From what little I've seen of it category theory seems to be more abstract than conventional abstract algebra and I've rarely heard of even group theory used in the development of an algorithm
I think it depends how broadly or narrowly you conceptualise computer science. I doubt category theory is much use for developing algorithms, but it's been an important influence on type systems for programming languages, especially modern functional languages but also more mainstream things like generic types in Java.
Taking your question literally (“category theory being applied to solving a CS problem”), I'd say the full abstraction problem for PCF is a good example of a problem in computer science whose solution leant heavily on category theory.
I thought group theory was the easy part. Indeed, that's pretty much what crypto is based on. Many other security applications in CS also rely on group-theoretic notions. Consider homomorphic encryption; the idea that one can develop an encryption algorithm that allows an untrusted source to work with your sensitive data without discovering your data itself, due to the fact that there exist 'one-way' functions from plaintext to gibberish that actually preserve certain operations you care about; i.e., if
encrypt(x) = x'
encrypt(y) = y'
encrypt(z) = z'
and x + y = z, homomorphic encryption for (+) gives you that x' + y' = z'.
Farther away from completely direct applications like these are algebraic ways of viewing a CS problem. Consider vectorizing a for loop that does in-place update of a variable with +=. We know that this can be turned into a parallel reduction, where if N is the length of the list over which the for loop is iterating, the parallel reduction will take O(log N) time. But what other operations does it work with? Associative ones? What can we do if it's not associative, or the return type of the in-place update is different? And so on.

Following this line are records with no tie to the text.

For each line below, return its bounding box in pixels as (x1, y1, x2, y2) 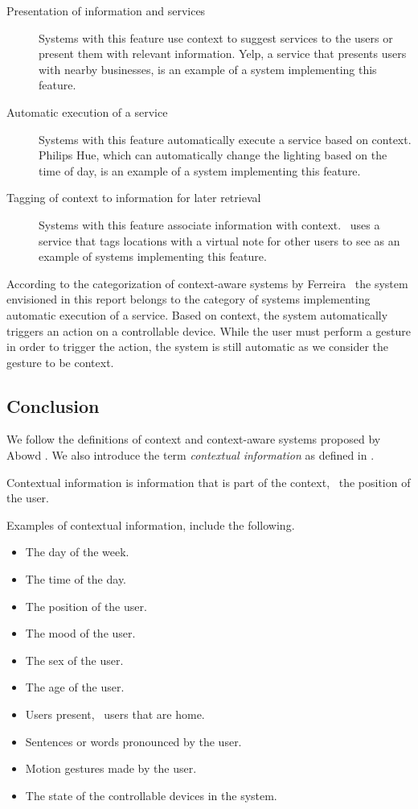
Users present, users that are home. (25, 706, 205, 723)
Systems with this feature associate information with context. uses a (39, 216, 380, 233)
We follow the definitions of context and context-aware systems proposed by (6, 431, 381, 448)
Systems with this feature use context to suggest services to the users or (39, 29, 393, 46)
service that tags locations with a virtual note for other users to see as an (39, 232, 400, 249)
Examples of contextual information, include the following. (6, 516, 295, 533)
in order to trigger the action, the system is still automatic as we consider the (6, 338, 389, 355)
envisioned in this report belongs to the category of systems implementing (6, 291, 371, 308)
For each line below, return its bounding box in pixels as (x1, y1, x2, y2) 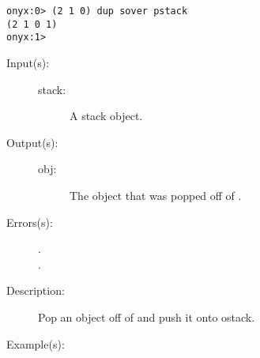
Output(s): (6, 134, 58, 150)
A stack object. (70, 107, 143, 124)
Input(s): (6, 54, 50, 70)
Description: (6, 282, 65, 299)
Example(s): (6, 335, 65, 352)
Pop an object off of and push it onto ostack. (38, 308, 255, 325)
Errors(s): (6, 213, 53, 230)
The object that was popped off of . (70, 187, 242, 203)
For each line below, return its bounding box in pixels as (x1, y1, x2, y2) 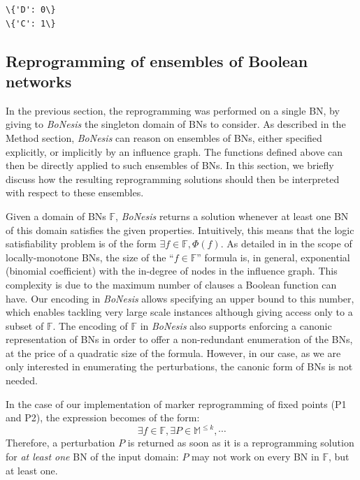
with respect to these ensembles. (6, 185, 144, 200)
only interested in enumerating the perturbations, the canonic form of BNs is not (6, 359, 353, 374)
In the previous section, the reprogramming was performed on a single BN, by (6, 103, 340, 117)
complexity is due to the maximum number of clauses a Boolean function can (6, 277, 337, 291)
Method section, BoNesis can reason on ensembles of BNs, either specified (6, 130, 322, 145)
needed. (6, 373, 38, 388)
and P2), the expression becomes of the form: (6, 410, 200, 425)
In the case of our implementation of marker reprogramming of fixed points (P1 (6, 396, 347, 411)
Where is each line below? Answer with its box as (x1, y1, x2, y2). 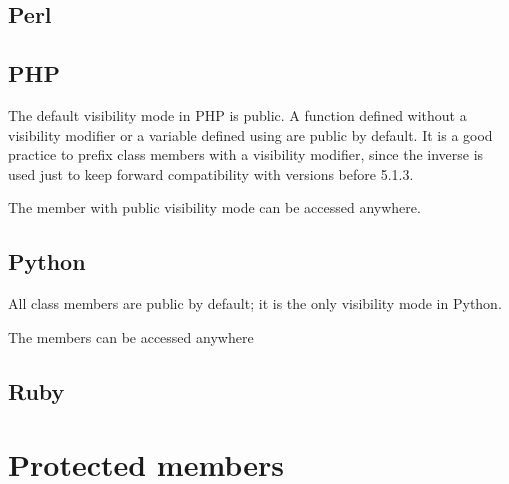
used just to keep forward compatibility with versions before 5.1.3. (8, 163, 414, 184)
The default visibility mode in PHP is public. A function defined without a (8, 104, 467, 125)
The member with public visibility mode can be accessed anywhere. (8, 197, 421, 218)
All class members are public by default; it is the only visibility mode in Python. (8, 293, 502, 314)
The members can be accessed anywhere (8, 326, 254, 347)
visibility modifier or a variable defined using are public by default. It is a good (8, 124, 493, 145)
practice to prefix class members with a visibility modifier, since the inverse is (8, 144, 484, 165)
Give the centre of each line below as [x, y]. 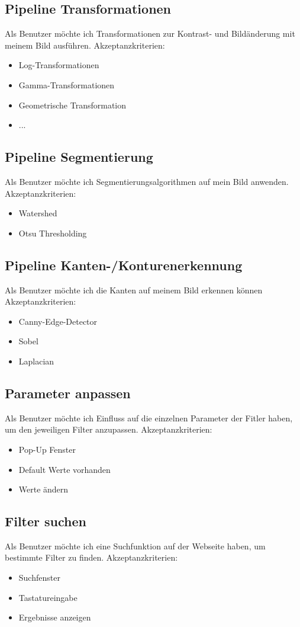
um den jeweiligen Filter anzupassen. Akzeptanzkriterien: [109, 429]
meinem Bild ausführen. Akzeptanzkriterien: [85, 45]
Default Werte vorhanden [64, 469]
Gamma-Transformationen [67, 84]
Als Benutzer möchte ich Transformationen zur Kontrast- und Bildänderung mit [150, 33]
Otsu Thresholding [53, 233]
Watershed [38, 213]
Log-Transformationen [59, 65]
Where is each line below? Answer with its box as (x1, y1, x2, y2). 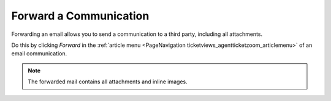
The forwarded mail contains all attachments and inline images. (28, 78, 188, 85)
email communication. (11, 50, 67, 57)
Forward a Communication (11, 9, 150, 23)
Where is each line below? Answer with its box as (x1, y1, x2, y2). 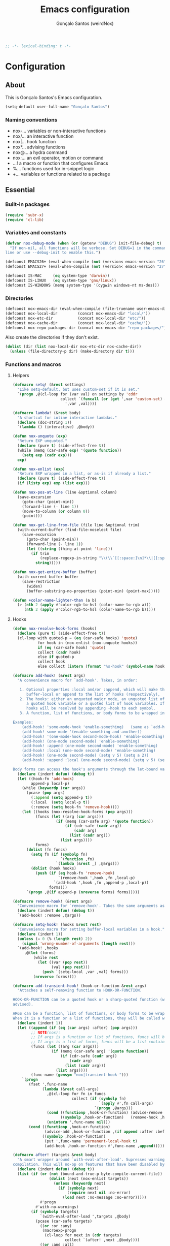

That's pretty much the tip of the iceberg when it comes to abstract algebra being used in CS.
Now on to category theory. I'm still very, very new to it, but I've been seeing tons of connections anyway. I figure I can view the higher level of abstractness two different ways; that it's going to be hard and impractical to make any connection to anything concrete; or, that excitingly many things admit a categorical view precisely because of how general the theory is.
Let's start with the category-theoretic notion of functors; functions taking functions to functions. Never going to see these outside of functional programming, right? You've worked with functors if you've ever spent any significant time in a Unix shell.
Indeed, 'sudo' can be seen as a functor, taking commands (handwavingly, morphisms from the set of user-privilege states to itself) to higher-privileged commands. Let's check the idea with respect to the functor laws. Does sudo <cmd1>; sudo <cmd2> behave the same as sudo cmd3; (where cmd3 is a script that does <cmd1>;<cmd2>). What is sudo sudo cmd? Now think of any Unix command modifier you would care to write. How would it satisfying the functor laws make it an easier command modifier to use?
Also important is the notion of initial objects in the context of proving properties about the behavior of any algorithm on any data structure (including an interpreter, on a programming language!). It generalizes the notion of a 'starting object' in the context of a set of objects related to each other by transformations; like the empty list in the set of lists related by concatenation. What's useful about this? Proving things on structures that do come from initial objects admit easy proofs by induction. Moreover, if you can come up with the proper set + transformations, you can come up with very 'useful' initial objects for whatever you're trying to prove.